Apixaban should be discontinued at least 48 hours (2 days) before a lumbar puncture in patients with normal renal function, and 72 hours (3 days) before the procedure in patients with impaired kidney function (creatinine clearance <30 mL/min). This recommendation is based on the pharmacokinetic properties of apixaban, with a half-life of approximately 12 hours, allowing 4-5 half-lives to elapse before the procedure, which reduces the drug concentration to minimal levels 1. The American College of Chest Physicians clinical practice guideline suggests that the interruption of direct oral anticoagulants (DOACs) before an elective surgery/procedure can follow a pharmacokinetic-based approach, whereby the pre-operative interruption interval corresponds to four to five elimination half-lives of each DOAC 1. Some key points to consider when discontinuing apixaban before a lumbar puncture include:

  • The patient's renal function, as impaired kidney function may require a longer discontinuation period
  • The patient's specific bleeding risk and thrombotic risk
  • The type of procedure being performed, as lumbar puncture is considered a high-bleed-risk procedure
  • Consultation with the physician performing the procedure and the prescriber of the anticoagulant to determine the optimal management strategy for each individual patient.

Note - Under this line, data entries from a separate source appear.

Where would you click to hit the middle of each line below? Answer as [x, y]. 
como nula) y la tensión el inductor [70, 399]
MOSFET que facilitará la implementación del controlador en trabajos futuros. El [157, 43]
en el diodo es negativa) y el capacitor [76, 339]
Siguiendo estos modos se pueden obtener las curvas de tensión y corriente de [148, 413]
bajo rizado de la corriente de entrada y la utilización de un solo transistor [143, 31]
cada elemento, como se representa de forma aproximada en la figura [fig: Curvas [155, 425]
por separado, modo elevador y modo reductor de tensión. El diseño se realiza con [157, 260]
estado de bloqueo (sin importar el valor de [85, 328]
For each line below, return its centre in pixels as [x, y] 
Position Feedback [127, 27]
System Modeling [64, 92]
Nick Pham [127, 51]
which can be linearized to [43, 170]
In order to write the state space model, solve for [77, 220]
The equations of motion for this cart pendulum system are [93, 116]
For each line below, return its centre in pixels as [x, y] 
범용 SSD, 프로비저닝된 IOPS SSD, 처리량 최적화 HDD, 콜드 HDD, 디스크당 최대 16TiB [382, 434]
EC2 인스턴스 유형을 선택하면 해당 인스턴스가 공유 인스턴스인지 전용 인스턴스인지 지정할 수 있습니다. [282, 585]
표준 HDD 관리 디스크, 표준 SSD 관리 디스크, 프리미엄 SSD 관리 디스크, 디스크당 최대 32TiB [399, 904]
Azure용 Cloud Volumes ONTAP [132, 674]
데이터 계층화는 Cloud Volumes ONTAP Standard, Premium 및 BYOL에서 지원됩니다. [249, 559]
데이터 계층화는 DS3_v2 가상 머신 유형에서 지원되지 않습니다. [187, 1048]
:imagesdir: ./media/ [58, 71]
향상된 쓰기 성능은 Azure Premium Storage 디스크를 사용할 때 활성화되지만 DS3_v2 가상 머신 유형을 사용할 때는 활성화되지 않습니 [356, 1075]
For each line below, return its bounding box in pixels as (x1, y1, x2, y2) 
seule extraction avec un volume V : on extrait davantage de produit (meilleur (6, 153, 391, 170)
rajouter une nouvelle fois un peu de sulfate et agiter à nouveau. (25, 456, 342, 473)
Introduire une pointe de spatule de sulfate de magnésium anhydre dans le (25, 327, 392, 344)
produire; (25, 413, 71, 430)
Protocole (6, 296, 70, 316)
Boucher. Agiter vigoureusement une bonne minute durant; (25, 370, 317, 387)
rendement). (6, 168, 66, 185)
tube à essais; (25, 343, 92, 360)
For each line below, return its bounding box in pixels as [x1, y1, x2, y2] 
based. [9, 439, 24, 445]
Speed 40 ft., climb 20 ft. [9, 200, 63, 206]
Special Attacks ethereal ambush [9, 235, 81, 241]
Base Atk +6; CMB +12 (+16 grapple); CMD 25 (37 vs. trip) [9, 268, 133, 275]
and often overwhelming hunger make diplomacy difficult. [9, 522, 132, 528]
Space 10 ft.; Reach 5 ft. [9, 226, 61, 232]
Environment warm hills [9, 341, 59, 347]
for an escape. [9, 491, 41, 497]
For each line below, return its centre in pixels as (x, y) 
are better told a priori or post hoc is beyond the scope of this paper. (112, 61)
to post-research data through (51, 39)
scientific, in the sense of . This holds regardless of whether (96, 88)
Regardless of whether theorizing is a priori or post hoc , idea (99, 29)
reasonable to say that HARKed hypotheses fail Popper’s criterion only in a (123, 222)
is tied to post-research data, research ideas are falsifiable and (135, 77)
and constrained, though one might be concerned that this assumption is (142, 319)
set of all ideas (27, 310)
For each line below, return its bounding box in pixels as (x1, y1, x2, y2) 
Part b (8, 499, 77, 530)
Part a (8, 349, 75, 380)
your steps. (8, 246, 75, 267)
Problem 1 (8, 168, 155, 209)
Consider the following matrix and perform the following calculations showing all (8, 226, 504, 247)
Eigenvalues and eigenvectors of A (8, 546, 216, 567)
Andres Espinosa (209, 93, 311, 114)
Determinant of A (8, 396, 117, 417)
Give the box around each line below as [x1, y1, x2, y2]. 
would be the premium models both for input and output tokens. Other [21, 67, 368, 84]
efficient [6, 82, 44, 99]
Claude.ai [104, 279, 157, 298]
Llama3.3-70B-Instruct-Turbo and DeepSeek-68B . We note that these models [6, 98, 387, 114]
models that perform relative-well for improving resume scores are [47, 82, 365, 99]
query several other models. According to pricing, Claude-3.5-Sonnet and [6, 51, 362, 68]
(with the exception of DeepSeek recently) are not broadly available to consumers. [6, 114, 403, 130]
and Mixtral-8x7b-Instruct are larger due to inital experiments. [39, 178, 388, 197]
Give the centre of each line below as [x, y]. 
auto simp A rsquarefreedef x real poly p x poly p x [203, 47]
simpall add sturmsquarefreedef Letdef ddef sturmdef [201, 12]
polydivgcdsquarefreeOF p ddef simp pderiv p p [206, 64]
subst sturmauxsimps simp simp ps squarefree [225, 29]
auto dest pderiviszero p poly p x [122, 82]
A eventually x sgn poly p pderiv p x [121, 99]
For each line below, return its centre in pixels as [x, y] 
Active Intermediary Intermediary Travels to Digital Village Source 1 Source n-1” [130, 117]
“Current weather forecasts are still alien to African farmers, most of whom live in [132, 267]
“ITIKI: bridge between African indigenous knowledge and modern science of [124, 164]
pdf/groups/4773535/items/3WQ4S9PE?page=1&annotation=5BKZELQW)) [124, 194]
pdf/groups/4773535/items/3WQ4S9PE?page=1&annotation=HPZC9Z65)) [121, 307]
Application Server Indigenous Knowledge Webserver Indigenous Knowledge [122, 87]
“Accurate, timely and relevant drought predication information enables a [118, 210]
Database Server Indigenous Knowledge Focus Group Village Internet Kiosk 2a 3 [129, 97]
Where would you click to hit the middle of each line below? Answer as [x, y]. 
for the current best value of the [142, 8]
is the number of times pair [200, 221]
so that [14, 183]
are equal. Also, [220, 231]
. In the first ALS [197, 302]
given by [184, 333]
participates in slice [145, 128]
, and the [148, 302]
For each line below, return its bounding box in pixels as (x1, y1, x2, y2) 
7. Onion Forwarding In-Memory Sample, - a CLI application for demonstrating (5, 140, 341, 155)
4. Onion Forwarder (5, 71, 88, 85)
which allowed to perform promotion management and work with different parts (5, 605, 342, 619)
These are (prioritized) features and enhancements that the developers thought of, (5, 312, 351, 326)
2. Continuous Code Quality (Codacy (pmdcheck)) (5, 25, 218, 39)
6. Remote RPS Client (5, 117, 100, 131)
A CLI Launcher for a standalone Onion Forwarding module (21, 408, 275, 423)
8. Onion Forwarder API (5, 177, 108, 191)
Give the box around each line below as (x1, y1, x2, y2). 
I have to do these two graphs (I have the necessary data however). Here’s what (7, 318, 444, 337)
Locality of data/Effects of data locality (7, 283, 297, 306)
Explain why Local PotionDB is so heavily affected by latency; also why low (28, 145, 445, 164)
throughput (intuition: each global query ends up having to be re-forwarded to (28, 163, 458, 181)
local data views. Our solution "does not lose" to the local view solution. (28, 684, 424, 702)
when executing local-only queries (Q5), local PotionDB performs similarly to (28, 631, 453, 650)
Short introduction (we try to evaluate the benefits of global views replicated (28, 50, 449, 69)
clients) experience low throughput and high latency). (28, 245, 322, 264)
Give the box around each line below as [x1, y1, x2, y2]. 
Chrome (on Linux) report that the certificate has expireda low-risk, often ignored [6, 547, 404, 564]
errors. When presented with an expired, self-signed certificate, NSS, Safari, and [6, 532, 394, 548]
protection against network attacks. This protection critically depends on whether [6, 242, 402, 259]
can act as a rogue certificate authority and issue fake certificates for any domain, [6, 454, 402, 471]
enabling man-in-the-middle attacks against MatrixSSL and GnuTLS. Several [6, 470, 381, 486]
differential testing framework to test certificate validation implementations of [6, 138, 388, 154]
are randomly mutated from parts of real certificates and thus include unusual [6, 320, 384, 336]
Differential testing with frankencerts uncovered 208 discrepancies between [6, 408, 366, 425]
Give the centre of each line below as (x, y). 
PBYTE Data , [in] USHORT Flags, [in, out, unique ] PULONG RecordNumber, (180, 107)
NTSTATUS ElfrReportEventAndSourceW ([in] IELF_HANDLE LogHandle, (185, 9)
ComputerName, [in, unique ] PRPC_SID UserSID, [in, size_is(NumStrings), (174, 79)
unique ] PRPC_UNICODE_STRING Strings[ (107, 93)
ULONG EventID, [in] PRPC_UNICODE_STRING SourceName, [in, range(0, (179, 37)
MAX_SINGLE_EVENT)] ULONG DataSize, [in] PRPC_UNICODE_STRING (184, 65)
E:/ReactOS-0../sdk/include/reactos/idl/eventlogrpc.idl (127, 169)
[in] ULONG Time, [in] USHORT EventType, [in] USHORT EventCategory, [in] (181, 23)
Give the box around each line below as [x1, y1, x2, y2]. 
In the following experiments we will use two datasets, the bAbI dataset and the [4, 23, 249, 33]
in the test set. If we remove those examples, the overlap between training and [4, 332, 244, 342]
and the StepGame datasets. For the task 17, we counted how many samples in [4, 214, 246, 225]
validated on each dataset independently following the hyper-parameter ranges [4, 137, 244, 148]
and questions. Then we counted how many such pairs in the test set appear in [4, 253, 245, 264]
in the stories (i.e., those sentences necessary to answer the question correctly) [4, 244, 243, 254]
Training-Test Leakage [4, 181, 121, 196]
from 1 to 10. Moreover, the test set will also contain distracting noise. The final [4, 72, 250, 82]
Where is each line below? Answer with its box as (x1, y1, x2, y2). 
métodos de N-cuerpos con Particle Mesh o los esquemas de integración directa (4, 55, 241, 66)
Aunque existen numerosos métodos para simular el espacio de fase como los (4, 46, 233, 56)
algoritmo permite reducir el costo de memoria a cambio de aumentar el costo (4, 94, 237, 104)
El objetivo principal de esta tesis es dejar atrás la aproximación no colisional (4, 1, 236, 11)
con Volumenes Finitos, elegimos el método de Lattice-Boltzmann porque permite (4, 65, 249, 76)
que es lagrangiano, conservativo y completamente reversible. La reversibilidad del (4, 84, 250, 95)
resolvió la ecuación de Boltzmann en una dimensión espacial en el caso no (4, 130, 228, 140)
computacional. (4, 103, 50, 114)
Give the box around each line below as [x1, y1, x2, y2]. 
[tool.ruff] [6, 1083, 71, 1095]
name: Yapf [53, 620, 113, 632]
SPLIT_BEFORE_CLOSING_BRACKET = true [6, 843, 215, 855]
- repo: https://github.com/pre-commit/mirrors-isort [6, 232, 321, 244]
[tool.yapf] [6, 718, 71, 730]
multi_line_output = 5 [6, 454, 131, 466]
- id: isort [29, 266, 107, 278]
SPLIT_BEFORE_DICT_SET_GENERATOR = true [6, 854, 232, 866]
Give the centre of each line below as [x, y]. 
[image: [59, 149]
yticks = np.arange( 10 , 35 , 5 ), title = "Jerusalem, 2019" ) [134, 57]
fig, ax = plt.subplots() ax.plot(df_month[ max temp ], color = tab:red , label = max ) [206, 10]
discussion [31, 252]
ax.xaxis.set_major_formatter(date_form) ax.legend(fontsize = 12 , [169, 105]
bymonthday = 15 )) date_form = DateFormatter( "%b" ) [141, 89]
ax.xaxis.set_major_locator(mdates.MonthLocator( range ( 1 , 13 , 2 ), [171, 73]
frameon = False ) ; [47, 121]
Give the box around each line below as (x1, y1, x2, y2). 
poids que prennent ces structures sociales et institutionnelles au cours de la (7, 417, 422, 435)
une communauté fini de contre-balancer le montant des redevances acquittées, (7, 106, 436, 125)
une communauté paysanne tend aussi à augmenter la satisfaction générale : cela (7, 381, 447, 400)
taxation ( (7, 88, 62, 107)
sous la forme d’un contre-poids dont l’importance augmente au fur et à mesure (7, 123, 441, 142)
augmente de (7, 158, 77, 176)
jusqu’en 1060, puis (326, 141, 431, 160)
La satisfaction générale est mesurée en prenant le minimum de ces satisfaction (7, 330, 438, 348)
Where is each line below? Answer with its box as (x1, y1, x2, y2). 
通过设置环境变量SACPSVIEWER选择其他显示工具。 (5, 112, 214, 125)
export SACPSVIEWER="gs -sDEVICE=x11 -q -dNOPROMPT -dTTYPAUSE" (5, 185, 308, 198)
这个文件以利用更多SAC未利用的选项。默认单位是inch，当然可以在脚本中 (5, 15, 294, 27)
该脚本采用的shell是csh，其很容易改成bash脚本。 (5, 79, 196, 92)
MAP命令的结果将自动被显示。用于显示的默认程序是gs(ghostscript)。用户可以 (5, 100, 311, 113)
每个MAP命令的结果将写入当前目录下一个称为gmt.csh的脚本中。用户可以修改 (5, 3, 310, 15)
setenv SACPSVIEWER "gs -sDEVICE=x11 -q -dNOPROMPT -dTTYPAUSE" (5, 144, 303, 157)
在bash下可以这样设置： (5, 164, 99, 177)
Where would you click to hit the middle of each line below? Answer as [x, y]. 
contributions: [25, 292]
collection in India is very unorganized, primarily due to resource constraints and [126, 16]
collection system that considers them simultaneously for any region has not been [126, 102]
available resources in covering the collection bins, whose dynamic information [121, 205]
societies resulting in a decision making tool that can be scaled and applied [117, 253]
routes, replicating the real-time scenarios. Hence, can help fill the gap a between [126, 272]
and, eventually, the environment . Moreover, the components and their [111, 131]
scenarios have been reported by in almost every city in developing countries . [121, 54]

It is also important to note that after the lumbar puncture, apixaban can usually be resumed 24 hours later if there were no complications, but this should be individualized based on the patient's specific situation 1.

From the FDA Drug Label

Apixaban tablets should be discontinued at least 48 hours prior to elective surgery or invasive procedures with a moderate or high risk of unacceptable or clinically significant bleeding Apixaban tablets should be discontinued at least 24 hours prior to elective surgery or invasive procedures with a low risk of bleeding or where the bleeding would be non-critical in location and easily controlled.

A lumbar puncture is considered an invasive procedure with a moderate risk of bleeding.

  • The recommended duration to discontinue apixaban before undergoing a lumbar puncture is at least 48 hours 2.

From the Research

Apixaban Discontinuation Before Lumbar Puncture

  • The decision to discontinue apixaban before a lumbar puncture depends on various factors, including the patient's individual risk of thrombosis and bleeding, as well as the specific procedure being performed 3, 4, 5.
  • According to the available evidence, apixaban should be discontinued for at least 48 hours before a lumbar puncture to minimize the risk of bleeding 6.
  • However, the optimal duration of apixaban discontinuation before a lumbar puncture is not well established, and the decision should be made on a case-by-case basis, taking into account the patient's individual risk factors and the specific procedure being performed 4, 5.
  • It is also important to note that the risk of thromboembolic events should be weighed against the risk of bleeding when deciding whether to discontinue apixaban before a lumbar puncture 3, 5.
  • In patients with a high risk of thrombosis, bridging therapy with low molecular weight heparin or unfractionated heparin may be considered during the period of apixaban discontinuation 5.

Key Considerations

  • The patient's individual risk of thrombosis and bleeding should be assessed before discontinuing apixaban 3, 4, 5.
  • The specific procedure being performed, including the type of lumbar puncture and the use of any additional medications, should be taken into account when deciding whether to discontinue apixaban 4, 5.
  • The optimal duration of apixaban discontinuation before a lumbar puncture is not well established and should be determined on a case-by-case basis 4, 5, 6.

Professional Medical Disclaimer

This information is intended for healthcare professionals. Any medical decision-making should rely on clinical judgment and independently verified information. The content provided herein does not replace professional discretion and should be considered supplementary to established clinical guidelines. Healthcare providers should verify all information against primary literature and current practice standards before application in patient care. Dr.Oracle assumes no liability for clinical decisions based on this content.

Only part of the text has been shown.